Фиби голодала уже двенадцать часов шестнадцать минут и двадцать четыре секунды. Проделав эти вычисления, она поняла, что должна как можно быстрее утолить голод, иначе
Кошка по-прежнему спала у Фиби на коленях. За время, что они провели вместе, Фиби много узнала о животном. Она не ошиблась: это действительно была кошка, а не кот. Узнала Фиби и о кошачьих предпочтениях. Кошке нравилось, когда ее слегка дергали за хвост, а вот прикосновение к лапам совсем не нравилось.
К тому же кошка не настолько доверяла Фиби, чтобы разрешить погладить себя по брюху. Едва Фиби попыталась, кошка ее тут же оцарапала. Правда, царапины исчезли почти сразу, не оставив и следа.
Пальцы Фиби продолжали равномерно поглаживать кошачью шерсть. Фиби надеялась увидеть новые признаки уступчивости, дружбы. Разрешения.
Но звуки бьющегося кошачьего сердца диссонировали с пустотой в кровеносных сосудах Фиби, и этот диссонанс нарастал, становясь невыносимым. Получалось нечто вроде песни подавленного желания.
Кровь. Жизнь.
Кровь. Жизнь.
Кошачье тело было наполнено этой пульсирующей песней, где сердце задавало ритм. В отчаянии Фиби до крови прикусила губу, но рана тут же затянулась. Весь последний час Фиби постоянно кусала губы, ощущая соленый привкус, зная, что это не утолит ее голод, но остановиться не могла.
Соблазнительный запах заставил кошку приоткрыть глаза, ее розовый нос затрепетал. Однако, поняв, что рядом нет ни рыбы, ни куска мяса, она вновь уснула.
Фиби еще сильнее прокусила губу. Рот наполнился вкусом соли; приятным, но лишенным питательных веществ. Это было прелюдией к кормлению, и не более того. От мыслей о еде появилась слюна.
И вновь кошка подняла голову, уставив зеленые глаза на Фиби.
– Хочешь попробовать?
Фиби провела пальцем по губе, выдавив капельку крови. Кожа тут же затянулась, а кровь на пальце потемнела, став темно-фиолетовой. Не дожидаясь, пока капелька почернеет и высохнет, Фиби поднесла палец кошке.

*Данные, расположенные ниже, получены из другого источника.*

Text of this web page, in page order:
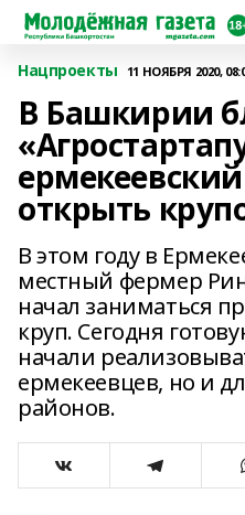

Розовый язычок любопытной кисы облизал палец Фиби. Шершавость кошачьего языка заставила Фиби вздрогнуть от голода и томительного ожидания.
А затем произошло нечто чрезвычайное.
Кошка медленно закрыла глаза и убрала язык, оставив только кончик.
Фиби потрогала этот кончик, но кошка даже не шевельнулась. Тогда Фиби осторожно провела пальцами по кошачьему брюху. И снова никакой реакции.
– Боже, я убила ее! – прошептала Фиби.
Фиби снова трогала кошачий язык, пытаясь разбудить кошку. Ее охватила паника. В ближайшие часы, а то и дни, никто не явится ей на помощь. Мириам, женщина, которую Фиби выбрала себе в создательницы, позаботилась об этом. Фиби будет сидеть с мертвой кошкой на коленях, пока не потеряет сознание от голода. Пить кровь мертвого животного она не посмеет. Вампирская этика относилась к этому еще с б'oльшим отвращением, чем к некрофилии.